I am trying to figure out an algorithm to put as many numbers as possible into a list of different capacity of buckets. It's aimed to solve a problem that a group of runners who run different miles cover as many Ragnar relay legs without skipping a leg.
Thirty-six numbers (legs in miles) below can be repeated many times and can start with any legs in the list.
legs = [3.3, 4.2, 5.2, 3, 2.7, 4,
5.3, 4.5, 3, 5.8, 3.3, 4.9,
3.1, 3.2, 4, 3.5, 4.9, 2.3,
3.2, 4.6, 4.5, 4, 5.3, 5.9,
2.8, 1.9, 2.1, 3, 2.5, 5.6,
1.3, 4.6, 1.5, 1.2, 4.1, 8.1]
A list of runs:
runs = [3.2, 12.3, 5.2, 2.9, 2.9, 5.5]
It becomes an optimization problem that try to put as many numbers to different capacity of buckets if we think legs are list of numbers and runs are buckets.
Given a start leg (1 in this case), find out how many legs can be covered. Below is a sample output starting with leg 1:
Total run mileage = 32.0
Total legs covered = 7 (L1, L2, L3, L4, L5, L6, L7) Total mileage used = 27.7
Total mileage wasted = 4.3
{'Total': 3.2, 'Reminder': 0.2, 'Index': 0, 'L4': 3}
{'Total': 12.3, 'Reminder': 0.8, 'Index': 1, 'L1': 3.3, 'L2': 4.2, 'L6': 4}
{'Total': 5.2, 'Reminder': 0.0, 'Index': 2, 'L3': 5.2}
{'Total': 2.9, 'Reminder': 0.2, 'Index': 3, 'L5': 2.7}
{'Total': 2.9, 'Reminder': 2.9, 'Index': 4}
{'Total': 5.5, 'Reminder': 0.2, 'Index': 5, 'L7': 5.3}
CodePudding user response:
I think this can be written and solved as an explicit optimization problem (to be precise an integer programming model):
Input data:
L[i], r[j] (legs and runs)
Binary variables
assign[i,j] (runner j does leg i)
covered[i] (leg i is covered by a runner)
Model:
max sum(i, covered[i]) (objective)
sum(i,L[i]*assign[i,j]) <= r[j] (runner capacity)
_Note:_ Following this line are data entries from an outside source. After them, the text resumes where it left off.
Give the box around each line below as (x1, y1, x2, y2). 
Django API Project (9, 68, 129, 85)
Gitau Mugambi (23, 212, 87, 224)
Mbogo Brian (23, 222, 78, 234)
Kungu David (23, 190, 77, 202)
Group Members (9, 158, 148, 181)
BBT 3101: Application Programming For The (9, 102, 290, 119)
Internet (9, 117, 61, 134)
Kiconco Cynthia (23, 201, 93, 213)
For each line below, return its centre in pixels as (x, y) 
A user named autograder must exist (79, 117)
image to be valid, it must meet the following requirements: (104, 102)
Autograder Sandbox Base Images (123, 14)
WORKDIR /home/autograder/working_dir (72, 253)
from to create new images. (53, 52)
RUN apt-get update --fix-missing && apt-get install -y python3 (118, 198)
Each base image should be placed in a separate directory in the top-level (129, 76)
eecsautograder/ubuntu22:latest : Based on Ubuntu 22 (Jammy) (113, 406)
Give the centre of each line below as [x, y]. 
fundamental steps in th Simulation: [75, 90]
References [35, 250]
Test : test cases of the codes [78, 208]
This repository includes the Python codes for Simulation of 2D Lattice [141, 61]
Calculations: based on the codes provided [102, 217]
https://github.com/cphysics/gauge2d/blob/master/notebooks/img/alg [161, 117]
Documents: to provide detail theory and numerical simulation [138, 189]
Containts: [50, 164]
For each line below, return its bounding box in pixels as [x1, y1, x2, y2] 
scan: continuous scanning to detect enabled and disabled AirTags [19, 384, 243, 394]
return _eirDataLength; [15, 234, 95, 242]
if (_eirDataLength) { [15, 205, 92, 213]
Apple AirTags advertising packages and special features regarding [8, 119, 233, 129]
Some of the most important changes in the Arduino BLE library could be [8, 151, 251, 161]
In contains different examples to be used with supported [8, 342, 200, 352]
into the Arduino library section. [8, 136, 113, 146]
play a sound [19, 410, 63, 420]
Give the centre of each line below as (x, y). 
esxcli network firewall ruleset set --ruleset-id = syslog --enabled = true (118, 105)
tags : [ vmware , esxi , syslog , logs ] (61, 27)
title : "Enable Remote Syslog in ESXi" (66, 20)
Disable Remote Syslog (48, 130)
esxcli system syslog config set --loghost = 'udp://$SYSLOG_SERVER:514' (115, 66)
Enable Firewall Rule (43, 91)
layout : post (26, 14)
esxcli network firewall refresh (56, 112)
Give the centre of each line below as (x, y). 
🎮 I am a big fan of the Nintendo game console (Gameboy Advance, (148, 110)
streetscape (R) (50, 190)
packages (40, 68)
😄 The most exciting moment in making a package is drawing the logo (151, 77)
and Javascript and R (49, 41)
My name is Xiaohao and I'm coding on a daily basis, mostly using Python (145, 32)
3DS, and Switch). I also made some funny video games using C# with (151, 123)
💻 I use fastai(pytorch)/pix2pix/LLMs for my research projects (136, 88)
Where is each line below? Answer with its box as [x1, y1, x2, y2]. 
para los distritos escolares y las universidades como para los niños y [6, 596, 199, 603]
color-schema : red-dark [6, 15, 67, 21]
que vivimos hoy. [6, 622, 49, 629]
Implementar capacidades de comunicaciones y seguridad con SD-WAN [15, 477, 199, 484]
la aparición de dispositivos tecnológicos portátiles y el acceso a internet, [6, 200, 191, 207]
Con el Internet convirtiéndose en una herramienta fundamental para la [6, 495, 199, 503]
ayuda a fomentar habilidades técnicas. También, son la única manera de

covered[i] <= sum(j,assign[i,j]) (leg is covered)
covered[i] <= covered[i-1] (ordering of legs)
This is not code but the mathematical model. The code will depend on the MIP solver (and modeling tool) that is being used. When solve this model I get:
---- 52 PARAMETER report results
run1 run2 run3 run4 run5 run6
leg1 3.300
leg2 4.200
leg3 5.200
leg4 3.000
leg5 2.700
leg6 4.000
leg7 5.300
total 3.000 11.500 5.200 2.700 5.300
runLen 3.200 12.300 5.200 2.900 2.900 5.500
Note: I basically printed here assign[i,j]*covered[j]*L[i]. The reason is that some variables assign[i,j] may be turned on, while the corresponding covered[j]=0. So just printing assign may be a bit misleading.
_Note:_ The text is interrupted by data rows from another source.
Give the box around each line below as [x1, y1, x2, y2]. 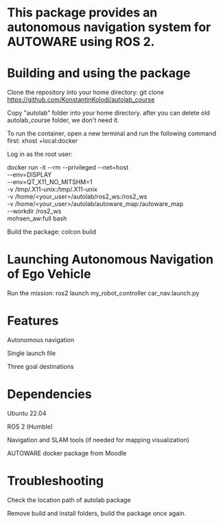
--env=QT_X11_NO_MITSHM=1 [7, 178, 93, 186]
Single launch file [7, 349, 56, 357]
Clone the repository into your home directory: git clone [7, 88, 165, 97]
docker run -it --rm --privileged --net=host [7, 163, 129, 172]
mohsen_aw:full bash [7, 214, 67, 223]
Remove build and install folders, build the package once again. [7, 509, 187, 517]
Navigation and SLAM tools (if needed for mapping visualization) [7, 435, 190, 444]
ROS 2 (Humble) [7, 422, 54, 431]
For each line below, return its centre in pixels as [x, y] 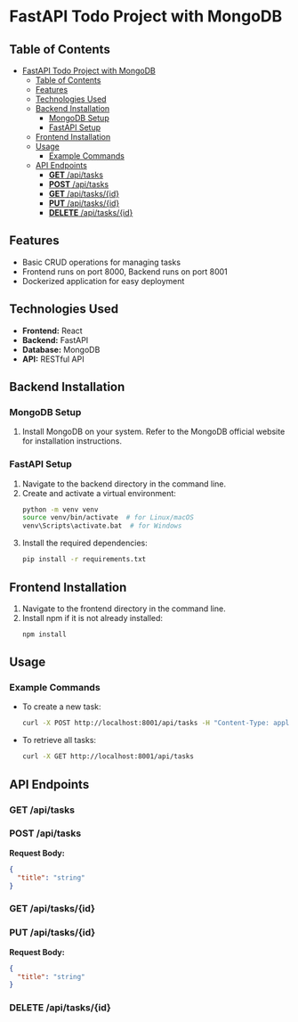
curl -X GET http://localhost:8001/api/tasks [108, 756]
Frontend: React [52, 331]
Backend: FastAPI [55, 339]
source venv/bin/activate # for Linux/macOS [108, 518]
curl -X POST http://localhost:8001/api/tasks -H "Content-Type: [145, 724]
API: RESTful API [53, 359]
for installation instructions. [72, 441]
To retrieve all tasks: [59, 740]
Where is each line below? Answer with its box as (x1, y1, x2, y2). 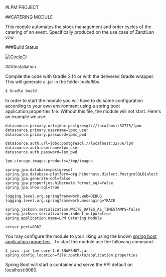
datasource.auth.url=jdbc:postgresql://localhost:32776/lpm (5, 141, 134, 146)
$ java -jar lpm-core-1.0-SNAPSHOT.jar (5, 248, 89, 253)
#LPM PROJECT (5, 5, 39, 10)
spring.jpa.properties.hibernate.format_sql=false (5, 180, 113, 186)
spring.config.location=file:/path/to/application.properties (5, 252, 138, 258)
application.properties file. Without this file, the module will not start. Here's (5, 108, 161, 114)
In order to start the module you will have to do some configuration (5, 98, 143, 104)
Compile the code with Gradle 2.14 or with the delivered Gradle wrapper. (5, 73, 154, 79)
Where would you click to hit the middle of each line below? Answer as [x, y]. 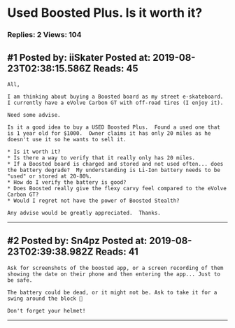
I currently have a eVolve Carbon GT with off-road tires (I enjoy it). [115, 103]
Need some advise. [34, 115]
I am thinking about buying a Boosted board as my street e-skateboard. [115, 97]
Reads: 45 [116, 68]
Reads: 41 [117, 252]
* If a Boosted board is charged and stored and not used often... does [115, 164]
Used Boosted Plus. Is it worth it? [105, 13]
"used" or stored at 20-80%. [50, 176]
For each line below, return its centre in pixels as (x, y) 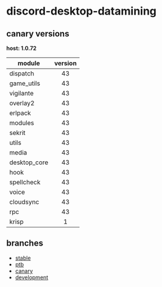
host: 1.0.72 (21, 48)
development (32, 277)
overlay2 (22, 103)
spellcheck (25, 182)
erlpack (20, 113)
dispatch (22, 73)
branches (25, 244)
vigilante (22, 93)
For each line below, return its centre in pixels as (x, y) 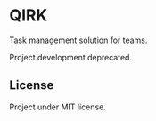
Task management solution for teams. (78, 40)
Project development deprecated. (70, 57)
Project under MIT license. (58, 107)
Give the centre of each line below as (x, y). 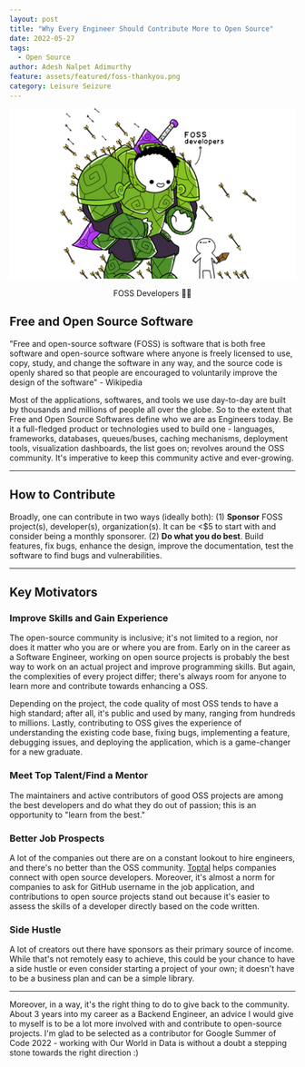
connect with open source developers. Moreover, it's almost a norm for (142, 877)
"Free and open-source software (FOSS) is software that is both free (138, 343)
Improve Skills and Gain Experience (89, 617)
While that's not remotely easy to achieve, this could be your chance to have (152, 959)
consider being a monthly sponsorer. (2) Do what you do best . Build (137, 536)
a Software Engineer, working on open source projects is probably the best (149, 657)
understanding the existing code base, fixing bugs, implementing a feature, (150, 733)
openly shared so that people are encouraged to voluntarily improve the (143, 372)
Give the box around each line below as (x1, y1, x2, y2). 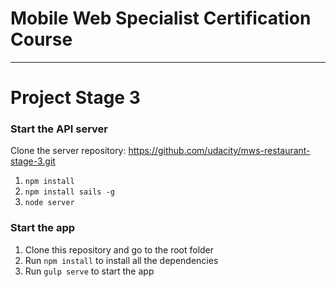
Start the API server (10, 122, 108, 136)
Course (10, 28, 73, 51)
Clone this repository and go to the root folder (24, 243, 215, 256)
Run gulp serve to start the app (24, 265, 155, 277)
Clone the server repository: (10, 145, 127, 157)
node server (24, 198, 75, 208)
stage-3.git (10, 155, 56, 167)
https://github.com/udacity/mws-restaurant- (128, 145, 311, 157)
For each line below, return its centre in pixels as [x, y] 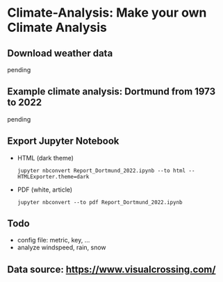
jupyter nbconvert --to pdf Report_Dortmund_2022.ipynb [100, 202]
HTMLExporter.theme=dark [53, 176]
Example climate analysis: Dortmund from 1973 [111, 92]
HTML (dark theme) [46, 158]
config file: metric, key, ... [53, 240]
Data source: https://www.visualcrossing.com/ [111, 269]
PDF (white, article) [45, 190]
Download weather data [60, 53]

A sample implementation using cvxpy can look like:
import cvxpy as cp
legs = [3.3, 4.2, 5.2, 3, 2.7, 4,
5.3, 4.5, 3, 5.8, 3.3, 4.9,
3.1, 3.2, 4, 3.5, 4.9, 2.3,
3.2, 4.6, 4.5, 4, 5.3, 5.9,
2.8, 1.9, 2.1, 3, 2.5, 5.6,
1.3, 4.6, 1.5, 1.2, 4.1, 8.1]
runs = [3.2, 12.3, 5.2, 2.9, 2.9, 5.5]
n = len(legs)
m = len(runs)
assign = cp.Variable((n,m),boolean=True)
covered = cp.Variable(n,boolean=True)
prob = cp.Problem(cp.Maximize(cp.sum(covered)),
[
assign.T@legs <= runs,
covered <= cp.sum(assign,axis=1),
covered[1:n]<=covered[0:(n-1)]
])
prob.solve()
# reporting of solution
L = round(prob.value)
result = assign.value[0:L,]
for i in range(L):
for j in range(m):
result[i,j] *= covered.value[i]*legs[i]
print(result)
I just transcribed the mathematical model here.